Leihan Zhang, Wecheng Ye, Xianlong Ma, Haochuan Liu, Yang Li, Qianyu Zhang, Jinliang Chen, Qiang Yan
As artificial intelligence (AI) systems are increasingly deployed across socially consequential domains, reports of AI-related harms and failures have grown in frequency and diversity. Although existing governance frameworks articulate high-level principles for responsible AI, large-scale empirical resources for tracking and analyzing real-world AI risk incidents remain limited. Existing incident collections are often manually curated, relatively small in scale, and insufficient for continuous, data-driven monitoring and downstream computational analysis. To address this need, we present RiskNet, a large-scale dataset of AI risk incidents constructed from large-scale multilingual news sources. RiskNet applies a structured pipeline for AI risk news identification, event-level report screening, incident alignment, and multi-dimensional incident classification. The resulting resource organizes dispersed news reports into incident-centered records and provides benchmark datasets for event classification, incident alignment, and incident-level risk labeling. In its current release, RiskNet covers hundreds of millions of source records and yields a large-scale collection of AI risk-related reports, including aligned incident clusters and annotated benchmark subsets. The dataset is also accessible through an online platform for browsing and exploration. We describe the data sources, processing workflow, taxonomy design, and technical validation of the resource. RiskNet is intended to support downstream research on AI safety, governance, risk analysis, and benchmarking, as well as longitudinal and cross-source analyses of AI-related harms. By providing a structured and reusable empirical resource, RiskNet helps bridge the gap between high-level governance principles and the documented realities of AI risk incidents.

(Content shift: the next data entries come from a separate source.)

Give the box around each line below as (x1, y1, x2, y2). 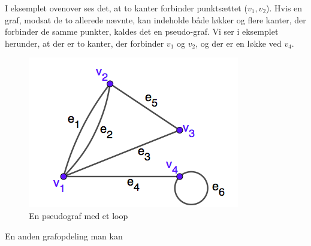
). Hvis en (266, 2, 303, 14)
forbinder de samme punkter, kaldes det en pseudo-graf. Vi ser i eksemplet (5, 25, 279, 38)
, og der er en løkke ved (195, 37, 282, 49)
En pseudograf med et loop (29, 209, 128, 221)
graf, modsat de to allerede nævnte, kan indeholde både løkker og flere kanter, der (5, 13, 306, 26)
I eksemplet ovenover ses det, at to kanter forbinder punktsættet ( (5, 2, 247, 14)
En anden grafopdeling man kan (5, 229, 123, 242)
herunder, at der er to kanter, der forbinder (5, 37, 164, 49)
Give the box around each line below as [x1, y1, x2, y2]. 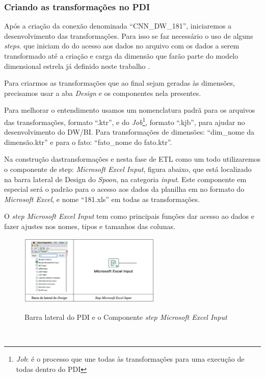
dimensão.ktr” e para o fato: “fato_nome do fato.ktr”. [4, 136, 172, 147]
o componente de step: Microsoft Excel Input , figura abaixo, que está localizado [4, 164, 252, 174]
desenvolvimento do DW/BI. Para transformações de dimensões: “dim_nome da [4, 127, 255, 137]
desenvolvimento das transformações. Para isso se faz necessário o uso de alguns [4, 30, 253, 41]
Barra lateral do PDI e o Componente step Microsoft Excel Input [24, 311, 227, 322]
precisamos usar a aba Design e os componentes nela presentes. [4, 87, 201, 98]
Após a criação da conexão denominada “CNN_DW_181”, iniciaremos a [4, 20, 232, 31]
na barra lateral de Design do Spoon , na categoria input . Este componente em [4, 173, 247, 184]
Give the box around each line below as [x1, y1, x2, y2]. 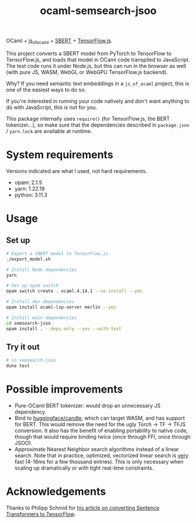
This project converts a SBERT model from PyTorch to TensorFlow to [6, 50, 171, 57]
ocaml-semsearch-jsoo [40, 4, 157, 18]
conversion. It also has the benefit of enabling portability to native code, [14, 427, 188, 434]
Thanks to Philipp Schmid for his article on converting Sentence [6, 504, 160, 511]
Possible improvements [6, 383, 123, 396]
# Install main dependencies [6, 315, 77, 321]
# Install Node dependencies [6, 267, 77, 273]
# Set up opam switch [6, 283, 59, 288]
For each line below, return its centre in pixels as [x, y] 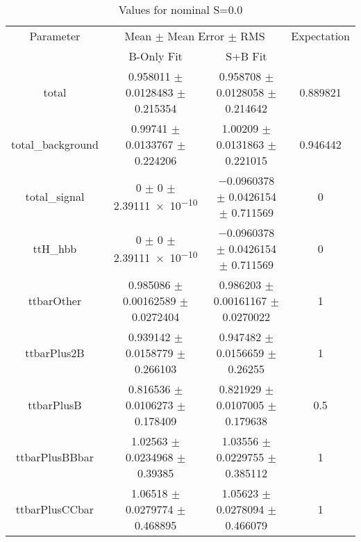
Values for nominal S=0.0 [180, 9]
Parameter [55, 36]
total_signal [55, 196]
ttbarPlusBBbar [54, 457]
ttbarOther [55, 301]
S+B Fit [246, 56]
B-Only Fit [156, 56]
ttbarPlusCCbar [55, 509]
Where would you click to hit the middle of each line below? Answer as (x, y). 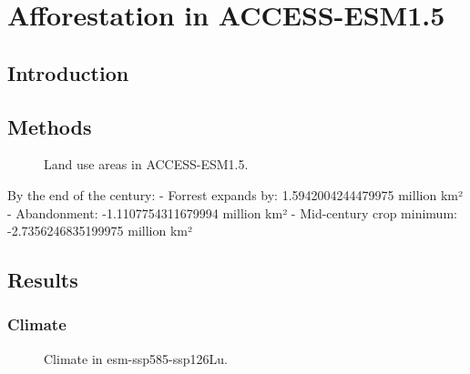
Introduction (68, 72)
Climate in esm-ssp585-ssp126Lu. (136, 358)
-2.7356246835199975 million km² (100, 231)
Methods (50, 126)
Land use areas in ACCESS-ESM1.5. (146, 164)
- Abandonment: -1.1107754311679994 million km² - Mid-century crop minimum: (232, 212)
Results (43, 280)
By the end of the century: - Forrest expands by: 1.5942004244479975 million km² (235, 194)
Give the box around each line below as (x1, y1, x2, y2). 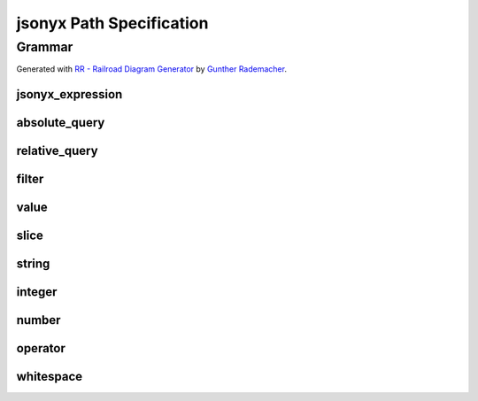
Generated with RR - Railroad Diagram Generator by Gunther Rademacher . (16, 64, 288, 74)
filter (16, 172, 44, 187)
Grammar (16, 39, 73, 55)
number (16, 312, 61, 328)
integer (16, 284, 58, 300)
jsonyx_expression (16, 87, 123, 102)
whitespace (16, 369, 83, 384)
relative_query (16, 143, 98, 158)

RiskNet presents a large-scale, multilingual dataset of AI risk incidents constructed from news sources, accompanied by a structured pipeline for identification, alignment, and multi-dimensional classification of incidents. The core novelty lies in three areas: (1) the scale — processing hundreds of millions of source records to yield ~777K AI risk-related reports and ~265K event-level reports organized into ~54K incident clusters; (2) the incident alignment methodology that aggregates multiple news reports about the same real-world event into unified incident records using a dual-view retrieval and DeepWide pairwise classification approach; and (3) a multi-dimensional classification framework combining EU AI Act risk levels with MIT-derived domain taxonomies and causal tags. The paper addresses a genuine gap: existing AI incident repositories (AIID, AIAAIC) are manually curated, relatively small (~5K reports each), and lack automated cross-document incident linking.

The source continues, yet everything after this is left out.